Romain Leemann is a Swiss chocolatier who was born in 1981 in the French-speaking Swiss city of Lausanne, famed for its passion for the culinary arts.
He trained in pastry and baking at Boulangerie Blanc and then at the prestigious Confiserie Mojonnier in Lausanne, where he acquired the knowledge to be a baker, chocolatier, and ice-cream maker.
In 2005, he worked as a production chef at the Confiserie Mojonnier. He then left to Canada, aiming to improve his culinary knowledge, where he met the famous chocolatier Christophe Morel.
Through his work and training at Chocolaterie Christophe Morel, he was selected for the World Chocolate Masters contest.
Now he runs his own company Romain Leemann Chocolaterie in Switzerland, which was established a year and a half ago.
This month, he came to Egypt to participate in the festival des métiers francophones (French-speaking professions festival), which is being held from 16-18 October at the Bibliotheca Alexandrina.
It is the third edition of this traditional festival that is organised by the Centre of Francophone Activities.
On 17 and 18 October, Leemann will hold workshops for children from various schools. He will also prepare a “chocolate corner” at the Hilton Green Plaza Alexandria alongside the hotel chefs.
On this occasion Daily News Egypt discussed the venture with Leemann who highlighted that his journey with chocolate-making began as a job and then became a passion.
He also put an emphasis on the role his mother played to support him during his career. “She always encouraged me. In difficult times, she pushed me forward, and helped me not to focus on the negative stuff,” he said.
On the other hand, and in cooperation with Conrad Cairo, the Swiss Embassy in Cairo hosted a two-day Chocolate Festival at the hotel from 13-15 October.
Leemann was invited by the embassy to host workshops and demonstrations on the art of chocolate making.

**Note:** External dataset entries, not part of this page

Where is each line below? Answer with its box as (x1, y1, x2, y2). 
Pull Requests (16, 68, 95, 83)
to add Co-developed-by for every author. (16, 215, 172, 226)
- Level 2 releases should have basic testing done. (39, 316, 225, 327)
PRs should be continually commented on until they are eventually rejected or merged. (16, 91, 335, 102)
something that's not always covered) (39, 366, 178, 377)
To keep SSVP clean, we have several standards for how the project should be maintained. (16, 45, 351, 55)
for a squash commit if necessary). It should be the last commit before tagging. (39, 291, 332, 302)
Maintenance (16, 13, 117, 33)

On the first day of the festival, a press conference was held where Leemann unveiled a special artisanal creation of a Sphinx sculpture made of 50kg of dark chocolate. Leemann also explained his work and planned activities in Egypt at the press conference.
The following day, during the Conrad’s weekly Friday brunch at Solana restaurant, Leemann hosted an interactive workshop for children. The goal of this workshop was to teach children how to make their own small chocolate creations.

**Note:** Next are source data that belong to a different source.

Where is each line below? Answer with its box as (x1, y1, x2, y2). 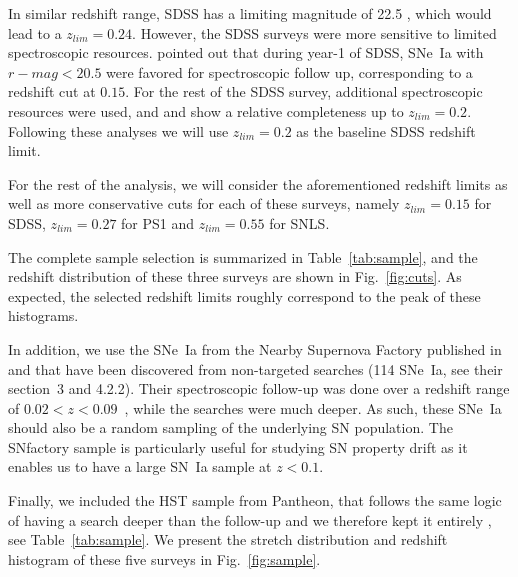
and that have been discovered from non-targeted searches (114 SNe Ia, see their (8, 358, 503, 379)
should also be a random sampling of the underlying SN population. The (8, 417, 453, 438)
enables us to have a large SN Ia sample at (8, 456, 272, 477)
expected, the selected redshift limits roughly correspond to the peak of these (8, 285, 481, 306)
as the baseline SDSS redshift (296, 120, 476, 141)
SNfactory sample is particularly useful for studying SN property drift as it (8, 436, 468, 457)
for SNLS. (269, 212, 330, 233)
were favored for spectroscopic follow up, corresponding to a (106, 61, 473, 82)

On the last day, he held a private cooking demonstration for adults at Solana restaurant to showcase methods of melting and mixing different types of chocolate, and how to create a delicious and aromatic chocolate desert.
The Swiss ambassador to Egypt commented: “Switzerland is globally renowned for its chocolate industry and we wish to share some of its gastronomical expertise in Egypt. The Chocolate Festival and Romain Leemann’s creations will add a special culinary dimension to the strong Egyptian-Swiss relations … Culture is the best method to bring people from two countries closer.”
Promising a complete and immersive chocolate experience, the festival is sponsored by Soudanco (the Lindt importer to Egypt), Felchlin, Conard Cairo, Hilton Alexandria Green Plaza, and Swiss International Airlines.